Life for automotive manufacturers, especially in the powertrain department, is increasingly complicated. Given the rush toward pure EVs by most global OEMs and the recent statement by the UK government that it will outlaw vehicle powertrains that run solely on fossil fuels by 2040, it’s easy to see why many powertrain engineers see themselves at a technology crossroads. And, while political aspirations in the UK and other western economies are anticipating an EV-only future, pragmatic engineers need to balance political desires with the laws of physics.
Whatever the details of the 2040 ultimatum, it’s highly likely that some form of engine hybridization will be central to powertrain development for the next few decades at the very least. Moreover, the recently introduced RDE test puts OEMs under even more pressure to deliver clean, efficient engines. Given the dynamic and variable nature of the legislative requirements facing vehicle manufacturers, Mahle Powertrain is taking a much more consultative approach to the engine development process.

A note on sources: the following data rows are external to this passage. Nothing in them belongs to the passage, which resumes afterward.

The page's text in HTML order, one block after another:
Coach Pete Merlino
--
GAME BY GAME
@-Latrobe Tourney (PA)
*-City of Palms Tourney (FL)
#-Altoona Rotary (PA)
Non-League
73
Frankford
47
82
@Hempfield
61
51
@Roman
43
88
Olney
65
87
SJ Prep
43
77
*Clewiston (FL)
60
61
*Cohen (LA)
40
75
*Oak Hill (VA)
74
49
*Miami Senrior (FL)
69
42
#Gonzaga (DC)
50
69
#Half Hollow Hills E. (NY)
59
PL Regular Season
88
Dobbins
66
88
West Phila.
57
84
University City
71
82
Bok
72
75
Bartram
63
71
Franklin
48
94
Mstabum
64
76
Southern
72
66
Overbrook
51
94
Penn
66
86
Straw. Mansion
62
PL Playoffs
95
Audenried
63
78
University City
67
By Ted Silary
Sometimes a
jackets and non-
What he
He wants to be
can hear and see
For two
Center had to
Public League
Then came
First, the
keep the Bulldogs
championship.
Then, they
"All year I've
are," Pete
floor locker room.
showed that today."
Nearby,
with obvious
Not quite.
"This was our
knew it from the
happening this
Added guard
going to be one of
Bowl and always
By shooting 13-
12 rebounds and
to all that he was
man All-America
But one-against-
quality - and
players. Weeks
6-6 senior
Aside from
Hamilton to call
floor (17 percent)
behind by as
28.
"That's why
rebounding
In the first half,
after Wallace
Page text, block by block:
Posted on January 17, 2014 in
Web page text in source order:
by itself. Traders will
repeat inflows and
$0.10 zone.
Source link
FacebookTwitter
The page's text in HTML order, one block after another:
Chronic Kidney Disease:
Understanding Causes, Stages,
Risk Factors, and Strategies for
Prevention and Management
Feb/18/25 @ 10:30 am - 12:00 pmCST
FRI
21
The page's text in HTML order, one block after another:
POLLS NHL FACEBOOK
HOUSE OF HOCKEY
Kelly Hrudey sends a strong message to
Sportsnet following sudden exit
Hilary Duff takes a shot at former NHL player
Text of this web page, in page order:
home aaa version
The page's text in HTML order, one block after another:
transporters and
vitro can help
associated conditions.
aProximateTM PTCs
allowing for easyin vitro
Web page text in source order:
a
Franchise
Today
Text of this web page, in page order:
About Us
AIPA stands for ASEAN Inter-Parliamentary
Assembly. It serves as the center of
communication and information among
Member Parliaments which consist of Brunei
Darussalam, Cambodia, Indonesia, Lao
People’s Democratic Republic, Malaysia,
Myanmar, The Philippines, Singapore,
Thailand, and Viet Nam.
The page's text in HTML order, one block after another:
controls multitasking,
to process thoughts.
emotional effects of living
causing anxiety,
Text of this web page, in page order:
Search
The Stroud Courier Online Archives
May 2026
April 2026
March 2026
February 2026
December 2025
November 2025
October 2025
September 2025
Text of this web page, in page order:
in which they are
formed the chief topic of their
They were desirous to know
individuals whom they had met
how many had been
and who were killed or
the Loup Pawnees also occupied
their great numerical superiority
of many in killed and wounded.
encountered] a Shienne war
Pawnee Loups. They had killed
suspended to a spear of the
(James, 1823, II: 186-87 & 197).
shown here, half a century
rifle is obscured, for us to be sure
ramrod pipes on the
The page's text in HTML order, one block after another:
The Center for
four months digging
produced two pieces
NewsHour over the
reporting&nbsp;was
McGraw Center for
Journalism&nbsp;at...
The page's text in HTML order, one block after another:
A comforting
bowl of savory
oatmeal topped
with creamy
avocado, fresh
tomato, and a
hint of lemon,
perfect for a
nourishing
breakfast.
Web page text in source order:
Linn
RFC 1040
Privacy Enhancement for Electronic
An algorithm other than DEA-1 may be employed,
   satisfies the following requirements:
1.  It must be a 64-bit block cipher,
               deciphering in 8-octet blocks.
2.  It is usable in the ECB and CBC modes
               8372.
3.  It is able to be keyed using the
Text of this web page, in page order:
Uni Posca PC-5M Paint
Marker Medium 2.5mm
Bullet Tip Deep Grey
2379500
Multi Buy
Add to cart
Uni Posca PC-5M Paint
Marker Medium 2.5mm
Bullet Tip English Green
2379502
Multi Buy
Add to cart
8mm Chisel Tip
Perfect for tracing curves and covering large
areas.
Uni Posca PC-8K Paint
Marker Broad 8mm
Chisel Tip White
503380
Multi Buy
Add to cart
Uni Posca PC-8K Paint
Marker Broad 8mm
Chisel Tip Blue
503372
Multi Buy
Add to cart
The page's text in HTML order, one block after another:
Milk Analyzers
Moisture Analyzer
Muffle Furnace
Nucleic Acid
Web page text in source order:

In 2007 the research team at Northampton began development of a heavily downsized, 1.2-liter, 3-cylinder, gasoline engine that achieved, at that time, ground-breaking levels of specific torque (BMEP). Referred to as the DI-3 engine, this unit replaced the original V6 engine in a standard VW Passat.
“With the new RDE test procedures now in force, getting the most efficient performance possible out of downsized engines over a wide operating range is the key challenge over the coming years, as OEMs seek to meet forthcoming vehicle CO2 targets,” said Mike Bassett, chief engineer at Mahle. “48V mild-hybridization is set to be a key technology that is widely adopted to help achieve these targets.”
Not content with regular downsizing, Mahle Powertrain has also been exploring the potential benefits of running downsized engines on alternative fuels such as CNG. Showing how the ongoing development of the combustion engine continues to be worthwhile, Mahle’s CNG optimized engine design has produced a 31% reduction in CO2 emissions, compared with the original VW gasoline engine.
Mahle’s eSupercharged, downsized, 48V demonstrator vehicle is a prime example of the mild-hybrid engine in action. However, hybridization should not be restricted to immediate support of the combustion engine, with boosting, start-stop functionality or hybridization, for instance. Mahle’s experience points to a far more integral role that should entail advanced measures in the vehicle, such as thermal management or the electrification of engine accessories.
“We’ve shown that even relatively small steps in electrification can achieve a sustainable effect in the combustion engine powertrain with a conventional 12V electrical system,” added Bassett. “For example, electric actuators enable faster and more precise control of the combustion engine. Simply by replacing the pneumatic wastegate actuator with an electric variant, CO2 savings of 2% can be achieved. Rounded out by additional ‘light’ electrification steps, such as electric thermostats, EGR valves, power steering motors and stop-start functionality, CO2 savings of up to 8% in total are possible.
Given the fast-moving nature of the various emissions regulations across different territories, the choices facing powertrain engineers for future models is complex. While the powertrain technologies available such as EVs, CNG, hydrogen fuel cells and mild/full hybrids is almost endless, one thing is certain: the internal combustion engine will continue to play a central role in vehicle propulsion for decades to come.